More than half of the cells in the human body are not human, but microorganisms. Each microorganism produces its own molecules or metabolites, and studying them is critical to understanding the role of the microbiome in health and disease.
But with literally trillions of microorganisms and metabolites floating around, how do we know which microorganism made which molecule? How do we know where it comes from?
Thanks to researchers at the University of California, San Diego, answering these questions is now much easier. As reported in natural microbiology This month, they developed a public search tool that matches microorganisms and the metabolites they produce within seconds.
No other tool like this exists, researchers say, and it could be crucial in advancing medicine and microbiome-based treatments.
“For the past several centuries, we have focused on host-derived molecules,” says study author Peter Dorestein, Ph.D., professor of pharmacology at UCSD. “So we have a fairly rich inventory of host-derived or human-derived molecules, but a fairly poor inventory of microbial-produced molecules.”
Developed from 100 million data points crowdsourced from scientists around the world, the tool (called microbeMASST) searches a database of 60,000 microbial metabolites. Scientists can take complex samples such as plasma, tissue, or feces and, based on data signatures of molecules present in the sample, determine which microorganisms made those molecules.
“This is powerful,” said Dr. Eric B. Taylor, associate professor of molecular physiology and biophysics at Carver College of Medicine in Iowa. (Taylor was not involved in the study.) “This has the potential to advance medicine by uncovering new microbiological mechanisms of health and disease that can be therapeutically modulated.” It can affect many diseases “from non-alcoholic fatty liver disease to Alzheimer's disease, diabetes and inflammatory bowel disease.”
How the tool works
Molecules produced by microorganisms may be involved in communication (signal transduction), nutrient and drug metabolism, and regulation of inflammation, among other things. They can affect the local habitat they inhabit or they can migrate. For example, research has shown that molecules in your gut microbes can affect your brain.
The study of these metabolites is known as metabolomics.
“The type of metabolomics we use is essentially a fancy scale. We weigh all the molecules that are present in the sample, and from there we can start inferring and understanding the structure,” says Dore. Stein said.
That “luxury scale” is tandem mass spectrometry, an analytical technique used to separate and measure the weight of molecules.

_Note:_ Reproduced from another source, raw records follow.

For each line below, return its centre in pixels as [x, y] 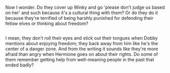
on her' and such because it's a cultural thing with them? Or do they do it [82, 13]
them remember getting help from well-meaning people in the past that [80, 60]
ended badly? [20, 65]
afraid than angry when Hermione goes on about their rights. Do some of [82, 54]
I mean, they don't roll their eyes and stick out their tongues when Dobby [81, 38]
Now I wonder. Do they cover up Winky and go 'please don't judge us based [85, 7]
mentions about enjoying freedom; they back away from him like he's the [82, 44]
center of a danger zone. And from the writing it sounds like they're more [82, 49]
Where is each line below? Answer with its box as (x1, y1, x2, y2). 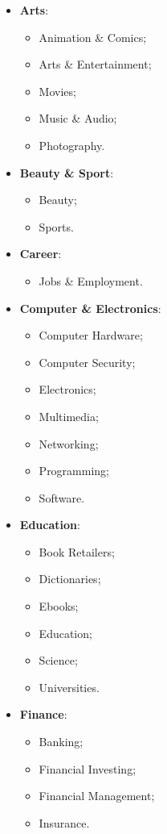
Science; (39, 652, 78, 669)
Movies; (39, 82, 76, 99)
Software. (39, 489, 85, 506)
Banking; (39, 733, 83, 750)
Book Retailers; (39, 543, 115, 560)
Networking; (39, 435, 99, 452)
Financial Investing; (39, 760, 136, 777)
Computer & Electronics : (19, 299, 161, 316)
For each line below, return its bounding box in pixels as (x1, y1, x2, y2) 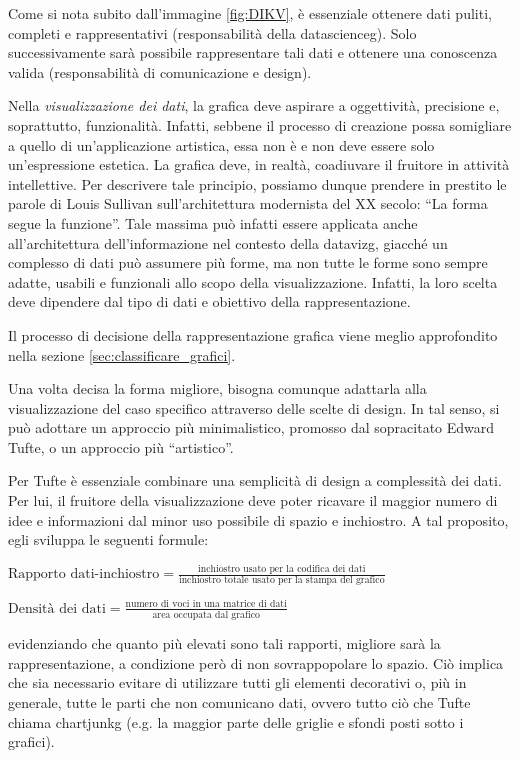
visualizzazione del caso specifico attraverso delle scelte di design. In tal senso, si (8, 397, 500, 418)
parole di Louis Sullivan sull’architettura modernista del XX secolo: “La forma (8, 193, 488, 214)
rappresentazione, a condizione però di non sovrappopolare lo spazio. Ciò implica (8, 652, 504, 673)
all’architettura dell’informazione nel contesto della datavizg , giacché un (8, 232, 448, 253)
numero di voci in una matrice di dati (125, 599, 287, 610)
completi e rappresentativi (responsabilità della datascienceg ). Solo (8, 22, 417, 43)
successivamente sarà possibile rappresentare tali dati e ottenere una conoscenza (8, 42, 498, 63)
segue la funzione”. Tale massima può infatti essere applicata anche (8, 212, 418, 233)
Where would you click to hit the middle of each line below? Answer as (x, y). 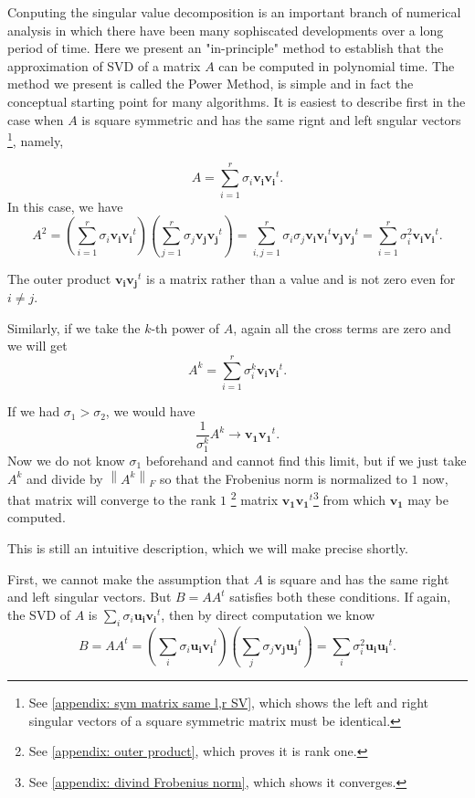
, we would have (150, 411)
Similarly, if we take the (74, 327)
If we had (34, 411)
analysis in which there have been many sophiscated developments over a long (226, 30)
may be (428, 499)
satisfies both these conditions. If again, (340, 597)
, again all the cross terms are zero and (342, 327)
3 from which (349, 498)
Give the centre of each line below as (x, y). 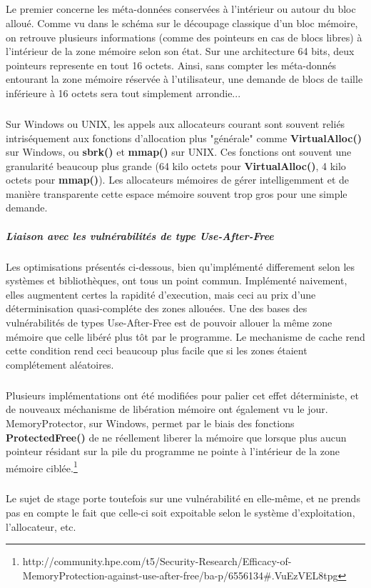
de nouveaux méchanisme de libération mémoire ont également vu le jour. (167, 409)
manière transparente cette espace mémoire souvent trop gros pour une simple (177, 193)
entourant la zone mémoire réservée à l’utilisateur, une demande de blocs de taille (184, 79)
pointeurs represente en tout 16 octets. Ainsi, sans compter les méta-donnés (171, 65)
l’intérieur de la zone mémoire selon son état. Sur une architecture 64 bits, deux (180, 51)
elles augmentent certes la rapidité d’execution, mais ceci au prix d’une (161, 294)
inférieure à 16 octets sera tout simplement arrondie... (123, 93)
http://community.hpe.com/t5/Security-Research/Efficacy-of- (157, 561)

To use the search tool, researchers can enter this mass spectrometry data. This data tells the computer the signatures, or markers, of every molecule in the sample. “You can think of it as a barcode that connects to a specific molecule,” Dorestein says. The search tool then identifies microorganisms that can produce the molecules present in the data.
To test the tool, the team used samples from human organs to search for molecules. After identifying the origins of the microbes, the researchers used publicly available data to trace their origin. “For example, there were hundreds of molecules found in the brain,” Dorestein said. This finding points to an “exchange of metabolites from the gut to the brain.”
what's next
This project is part of the National Institutes of Health's effort to build the Collaborative Center for Microbial Metabolites, an international repository of microbial metabolites and their functions.
The data includes not only humans and animals, but also plants, soil, oceans, and lake microorganisms. Therefore, although the focus of this research is on human health, it may also be useful for understanding other ecosystems.
By cross-referencing the results with genomic data, the tool could also be used to help identify which microbial genes produce particular metabolites, Taylor added.
Next, researchers plan to combine microbeMASST with data on the effects of drugs, medical conditions, dietary interventions, and age on the microbiome, Dorrestein said.